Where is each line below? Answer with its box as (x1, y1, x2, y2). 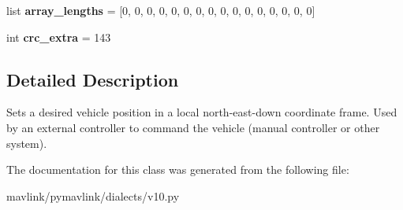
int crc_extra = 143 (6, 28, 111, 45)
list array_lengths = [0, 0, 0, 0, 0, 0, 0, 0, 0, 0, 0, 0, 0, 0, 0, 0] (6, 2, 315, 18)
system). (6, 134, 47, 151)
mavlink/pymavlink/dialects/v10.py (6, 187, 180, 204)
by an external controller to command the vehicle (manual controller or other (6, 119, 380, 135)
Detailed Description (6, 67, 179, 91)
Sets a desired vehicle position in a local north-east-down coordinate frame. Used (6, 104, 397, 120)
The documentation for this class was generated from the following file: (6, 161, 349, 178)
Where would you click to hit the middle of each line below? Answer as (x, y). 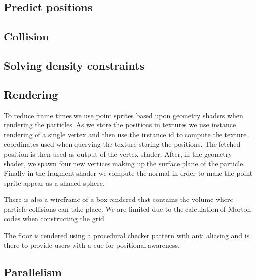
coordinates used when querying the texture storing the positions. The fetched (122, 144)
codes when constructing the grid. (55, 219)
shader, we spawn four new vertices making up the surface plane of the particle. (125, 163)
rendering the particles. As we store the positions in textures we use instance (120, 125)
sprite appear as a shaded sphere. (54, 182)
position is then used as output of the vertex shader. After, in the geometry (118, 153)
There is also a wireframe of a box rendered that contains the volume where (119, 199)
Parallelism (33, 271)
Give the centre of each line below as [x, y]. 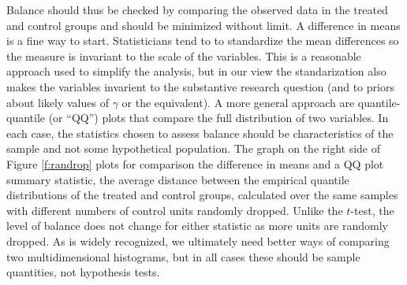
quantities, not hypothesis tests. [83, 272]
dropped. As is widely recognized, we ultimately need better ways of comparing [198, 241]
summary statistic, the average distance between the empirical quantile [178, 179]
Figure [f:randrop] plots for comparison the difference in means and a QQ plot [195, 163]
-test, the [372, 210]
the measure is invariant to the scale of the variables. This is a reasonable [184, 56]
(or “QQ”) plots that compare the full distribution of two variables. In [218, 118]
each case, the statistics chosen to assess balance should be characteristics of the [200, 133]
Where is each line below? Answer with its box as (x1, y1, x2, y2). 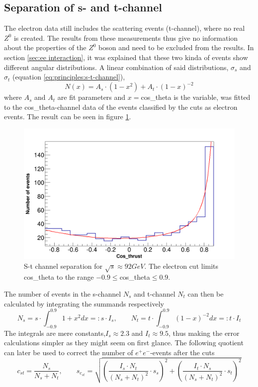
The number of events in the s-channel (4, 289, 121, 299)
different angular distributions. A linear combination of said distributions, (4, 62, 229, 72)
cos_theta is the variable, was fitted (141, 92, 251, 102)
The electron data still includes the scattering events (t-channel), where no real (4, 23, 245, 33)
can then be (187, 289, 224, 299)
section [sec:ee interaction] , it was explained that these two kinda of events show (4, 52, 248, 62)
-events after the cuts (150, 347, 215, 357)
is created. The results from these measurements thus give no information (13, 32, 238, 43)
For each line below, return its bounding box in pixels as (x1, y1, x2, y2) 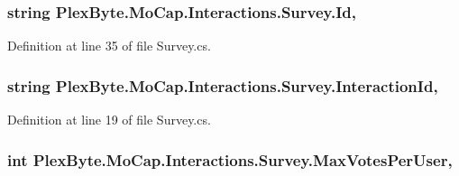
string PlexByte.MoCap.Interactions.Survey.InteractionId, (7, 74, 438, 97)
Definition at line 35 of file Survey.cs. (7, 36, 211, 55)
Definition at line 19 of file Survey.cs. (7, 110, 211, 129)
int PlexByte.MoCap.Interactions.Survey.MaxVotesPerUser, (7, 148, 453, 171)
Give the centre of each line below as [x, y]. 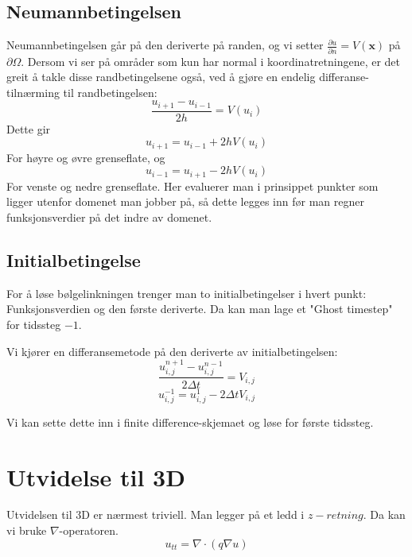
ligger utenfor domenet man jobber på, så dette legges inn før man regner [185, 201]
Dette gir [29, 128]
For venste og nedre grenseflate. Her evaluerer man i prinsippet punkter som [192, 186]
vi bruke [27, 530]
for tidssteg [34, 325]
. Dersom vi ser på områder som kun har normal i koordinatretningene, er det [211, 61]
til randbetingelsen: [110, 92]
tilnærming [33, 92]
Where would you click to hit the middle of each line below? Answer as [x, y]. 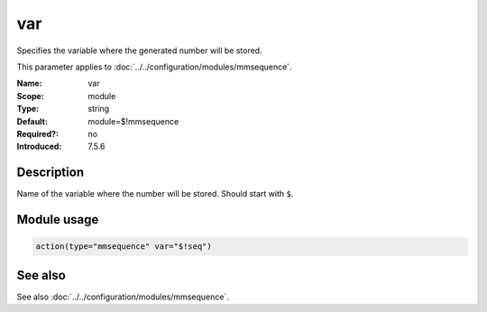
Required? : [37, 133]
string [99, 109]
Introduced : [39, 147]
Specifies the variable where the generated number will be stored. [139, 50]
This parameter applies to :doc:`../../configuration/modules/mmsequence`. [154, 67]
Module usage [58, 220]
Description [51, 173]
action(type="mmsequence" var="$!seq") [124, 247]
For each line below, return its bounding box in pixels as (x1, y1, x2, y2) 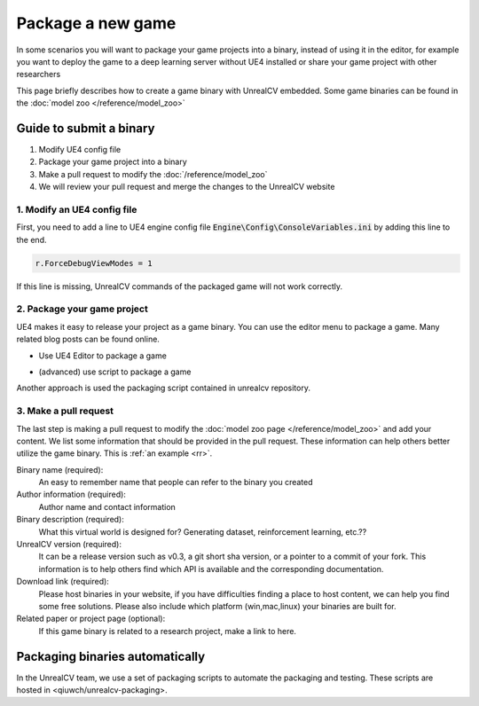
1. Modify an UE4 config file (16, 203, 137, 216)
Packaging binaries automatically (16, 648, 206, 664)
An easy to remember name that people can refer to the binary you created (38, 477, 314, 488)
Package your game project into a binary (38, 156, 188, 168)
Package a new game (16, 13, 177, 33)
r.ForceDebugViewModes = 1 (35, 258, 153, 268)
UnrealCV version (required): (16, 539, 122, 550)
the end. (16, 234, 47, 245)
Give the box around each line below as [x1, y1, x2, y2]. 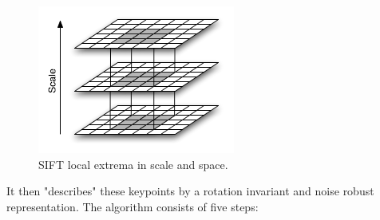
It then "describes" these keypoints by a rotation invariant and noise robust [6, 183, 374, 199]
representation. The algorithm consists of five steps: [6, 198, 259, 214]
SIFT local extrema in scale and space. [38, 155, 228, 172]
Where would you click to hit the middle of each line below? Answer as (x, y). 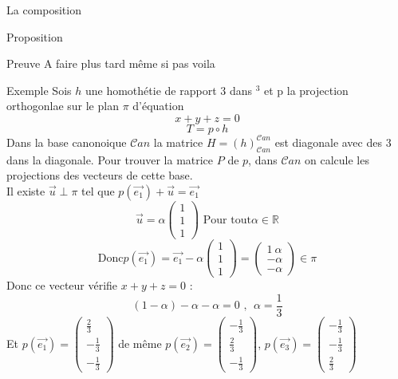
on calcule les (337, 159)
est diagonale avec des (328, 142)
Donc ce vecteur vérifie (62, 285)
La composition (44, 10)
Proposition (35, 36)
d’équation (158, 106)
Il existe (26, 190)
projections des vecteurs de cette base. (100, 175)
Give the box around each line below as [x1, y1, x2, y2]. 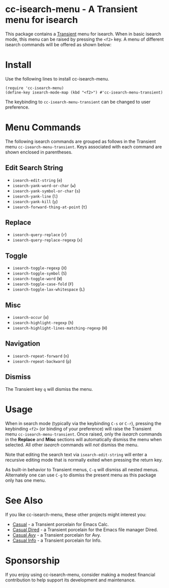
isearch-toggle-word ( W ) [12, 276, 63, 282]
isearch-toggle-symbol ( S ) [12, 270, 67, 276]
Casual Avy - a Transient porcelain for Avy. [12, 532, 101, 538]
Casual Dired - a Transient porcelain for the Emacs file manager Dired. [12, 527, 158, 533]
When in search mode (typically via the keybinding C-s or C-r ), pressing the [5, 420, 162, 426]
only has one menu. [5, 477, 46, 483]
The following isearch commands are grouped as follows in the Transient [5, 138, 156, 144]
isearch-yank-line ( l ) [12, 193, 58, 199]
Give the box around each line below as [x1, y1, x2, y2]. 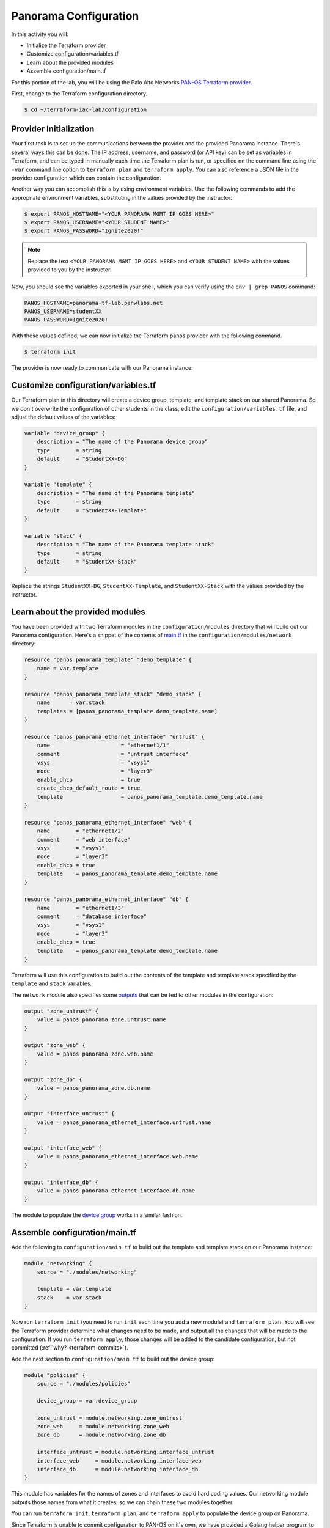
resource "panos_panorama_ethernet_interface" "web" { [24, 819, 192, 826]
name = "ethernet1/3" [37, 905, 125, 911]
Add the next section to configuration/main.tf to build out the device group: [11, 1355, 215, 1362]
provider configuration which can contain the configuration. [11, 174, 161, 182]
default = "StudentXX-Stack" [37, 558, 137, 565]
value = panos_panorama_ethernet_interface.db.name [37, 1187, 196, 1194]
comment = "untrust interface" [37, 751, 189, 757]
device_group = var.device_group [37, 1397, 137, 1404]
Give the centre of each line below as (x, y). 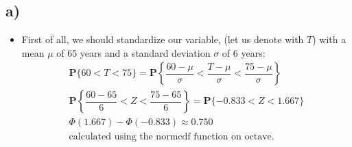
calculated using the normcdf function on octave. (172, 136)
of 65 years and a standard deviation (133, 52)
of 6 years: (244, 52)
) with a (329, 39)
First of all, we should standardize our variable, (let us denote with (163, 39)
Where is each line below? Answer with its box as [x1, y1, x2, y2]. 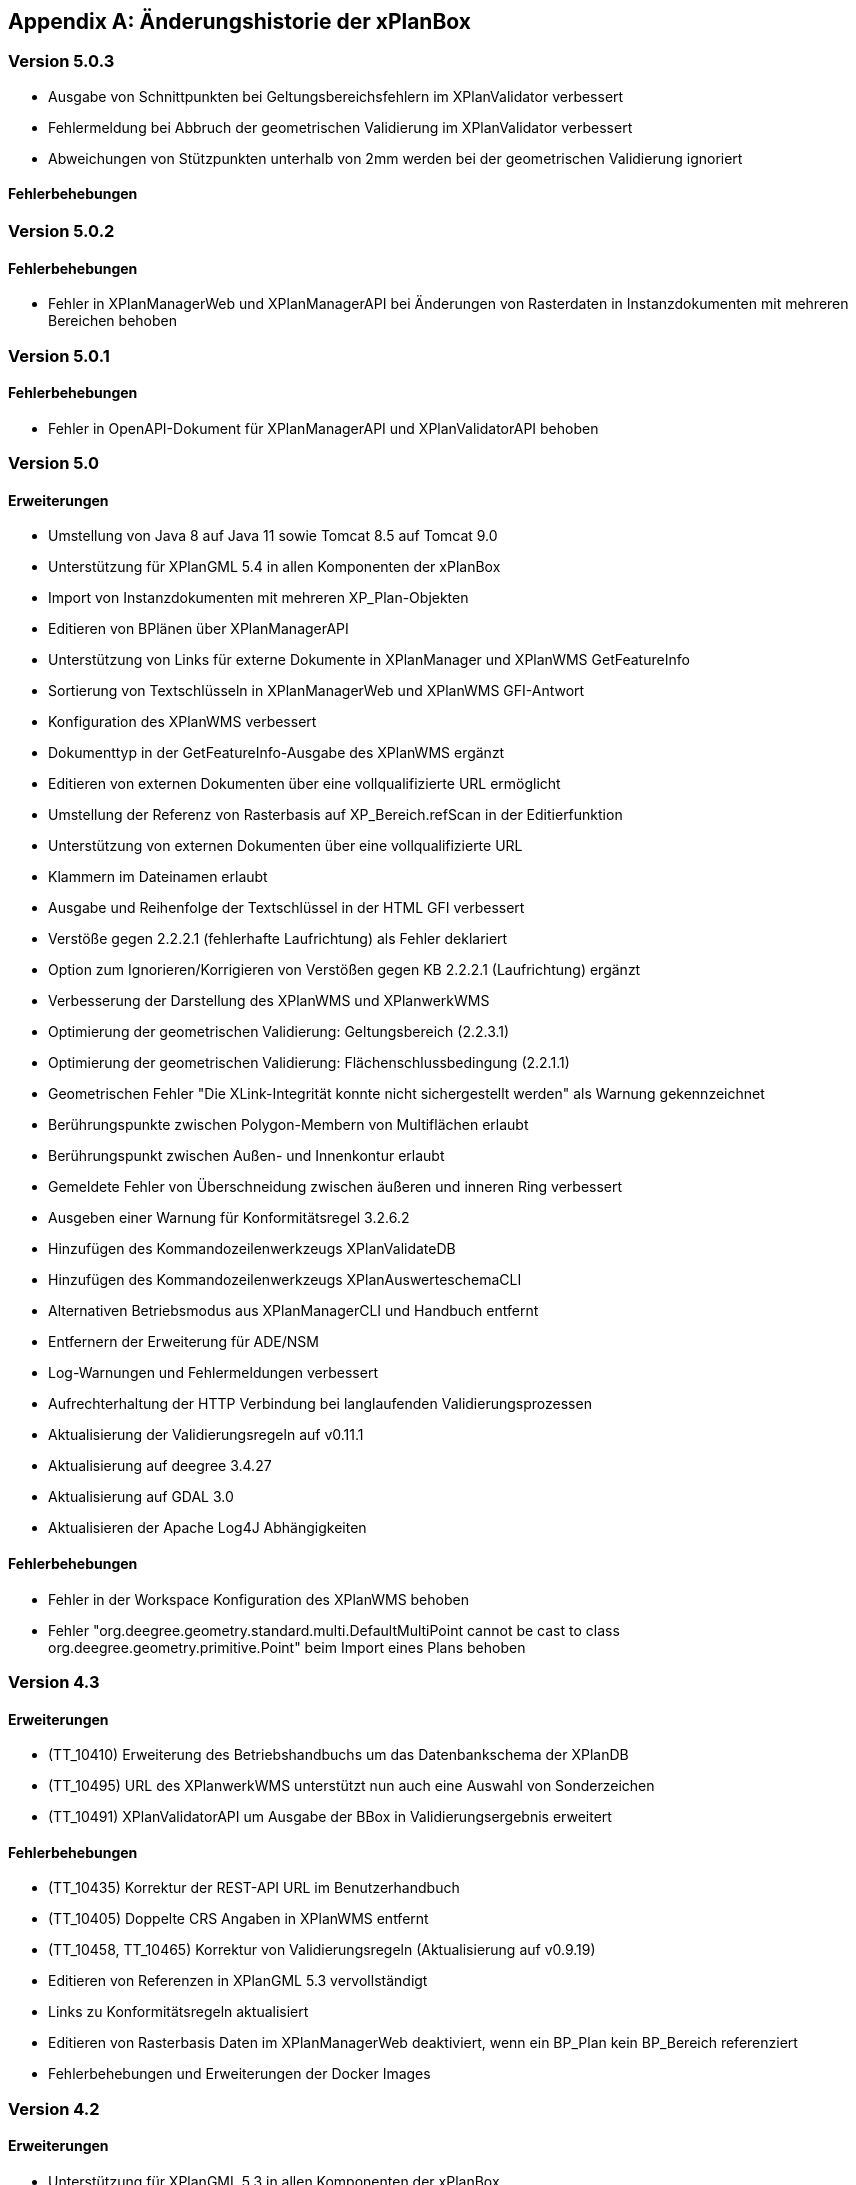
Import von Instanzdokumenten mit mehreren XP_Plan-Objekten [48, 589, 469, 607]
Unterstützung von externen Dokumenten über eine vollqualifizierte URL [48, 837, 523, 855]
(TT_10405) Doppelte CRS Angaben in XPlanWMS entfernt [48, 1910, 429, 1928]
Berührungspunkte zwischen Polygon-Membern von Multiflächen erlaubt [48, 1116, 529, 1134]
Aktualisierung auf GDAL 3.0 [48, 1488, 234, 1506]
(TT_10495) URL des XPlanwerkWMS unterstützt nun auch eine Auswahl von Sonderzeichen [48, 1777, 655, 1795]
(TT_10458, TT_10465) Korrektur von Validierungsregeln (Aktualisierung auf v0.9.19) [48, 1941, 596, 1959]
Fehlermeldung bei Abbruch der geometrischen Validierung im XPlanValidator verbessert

TASK OBJECTIVE: What lines in the material mention "Casual"? Copy every one of them.

TASK RESULT:
Casual Avy - a Transient porcelain for Avy. [12, 532, 101, 538]
Casual Dired - a Transient porcelain for the Emacs file manager Dired. [12, 527, 158, 533]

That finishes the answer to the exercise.